§ **ASSIGNED TASK**
Every line containing "кармана" should be identified and copied from the data below.

BEGIN SOURCE MATERIAL

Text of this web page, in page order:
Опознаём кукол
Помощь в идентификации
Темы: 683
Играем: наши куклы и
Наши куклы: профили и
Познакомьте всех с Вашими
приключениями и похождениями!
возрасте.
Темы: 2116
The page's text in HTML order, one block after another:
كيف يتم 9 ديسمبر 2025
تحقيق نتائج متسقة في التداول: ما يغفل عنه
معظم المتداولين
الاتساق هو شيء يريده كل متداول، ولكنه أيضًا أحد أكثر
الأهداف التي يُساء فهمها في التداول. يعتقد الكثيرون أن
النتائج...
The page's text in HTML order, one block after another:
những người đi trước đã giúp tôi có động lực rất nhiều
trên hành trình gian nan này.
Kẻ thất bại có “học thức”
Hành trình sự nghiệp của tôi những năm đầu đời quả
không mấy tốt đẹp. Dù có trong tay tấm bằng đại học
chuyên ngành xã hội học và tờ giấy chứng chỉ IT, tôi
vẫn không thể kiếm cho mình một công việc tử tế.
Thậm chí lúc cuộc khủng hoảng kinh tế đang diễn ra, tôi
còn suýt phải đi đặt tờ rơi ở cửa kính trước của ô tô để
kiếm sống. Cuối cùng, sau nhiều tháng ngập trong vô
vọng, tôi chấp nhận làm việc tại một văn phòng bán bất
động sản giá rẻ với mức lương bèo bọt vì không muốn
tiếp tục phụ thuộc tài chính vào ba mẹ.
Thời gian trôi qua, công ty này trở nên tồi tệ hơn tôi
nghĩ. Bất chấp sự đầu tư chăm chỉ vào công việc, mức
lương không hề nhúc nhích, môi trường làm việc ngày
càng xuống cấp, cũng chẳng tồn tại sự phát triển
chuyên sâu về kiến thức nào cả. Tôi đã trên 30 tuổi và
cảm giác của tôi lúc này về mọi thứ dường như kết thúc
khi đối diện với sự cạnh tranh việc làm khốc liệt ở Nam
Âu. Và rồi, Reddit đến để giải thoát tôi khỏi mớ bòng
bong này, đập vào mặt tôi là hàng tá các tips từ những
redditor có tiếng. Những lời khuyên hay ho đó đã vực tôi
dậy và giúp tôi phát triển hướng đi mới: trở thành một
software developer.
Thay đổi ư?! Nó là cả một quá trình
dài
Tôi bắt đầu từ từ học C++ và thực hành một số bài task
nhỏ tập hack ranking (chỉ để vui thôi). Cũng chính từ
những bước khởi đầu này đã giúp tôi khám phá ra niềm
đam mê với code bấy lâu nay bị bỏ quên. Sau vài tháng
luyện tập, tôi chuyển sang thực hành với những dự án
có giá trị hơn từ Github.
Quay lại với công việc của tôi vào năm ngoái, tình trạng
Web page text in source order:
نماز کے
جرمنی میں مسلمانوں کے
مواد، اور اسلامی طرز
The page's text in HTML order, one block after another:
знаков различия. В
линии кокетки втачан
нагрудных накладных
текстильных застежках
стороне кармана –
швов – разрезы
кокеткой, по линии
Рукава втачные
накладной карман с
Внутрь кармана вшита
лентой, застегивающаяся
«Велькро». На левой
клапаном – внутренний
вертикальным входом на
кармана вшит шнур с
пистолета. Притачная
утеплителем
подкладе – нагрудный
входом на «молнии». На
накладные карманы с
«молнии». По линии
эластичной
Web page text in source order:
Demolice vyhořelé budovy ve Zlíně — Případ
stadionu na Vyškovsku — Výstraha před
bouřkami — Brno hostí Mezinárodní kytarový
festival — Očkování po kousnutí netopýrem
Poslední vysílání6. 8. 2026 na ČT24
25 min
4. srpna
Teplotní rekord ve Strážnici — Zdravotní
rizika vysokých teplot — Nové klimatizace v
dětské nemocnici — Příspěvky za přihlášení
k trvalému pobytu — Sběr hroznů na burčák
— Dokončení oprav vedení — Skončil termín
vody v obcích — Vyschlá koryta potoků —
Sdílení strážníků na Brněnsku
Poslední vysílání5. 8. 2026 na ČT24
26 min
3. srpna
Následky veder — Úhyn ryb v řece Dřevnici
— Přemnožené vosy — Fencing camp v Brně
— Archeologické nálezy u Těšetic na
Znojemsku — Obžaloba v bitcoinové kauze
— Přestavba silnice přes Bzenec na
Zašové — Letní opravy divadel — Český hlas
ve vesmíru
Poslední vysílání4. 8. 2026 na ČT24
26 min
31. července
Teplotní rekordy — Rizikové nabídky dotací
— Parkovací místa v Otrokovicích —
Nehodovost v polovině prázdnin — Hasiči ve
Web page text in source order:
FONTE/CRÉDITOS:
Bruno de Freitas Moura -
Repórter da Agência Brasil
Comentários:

END SOURCE MATERIAL

§ **RESPONSE TO THIS EXERCISE**
стороне кармана –
Внутрь кармана вшита
кармана вшит шнур с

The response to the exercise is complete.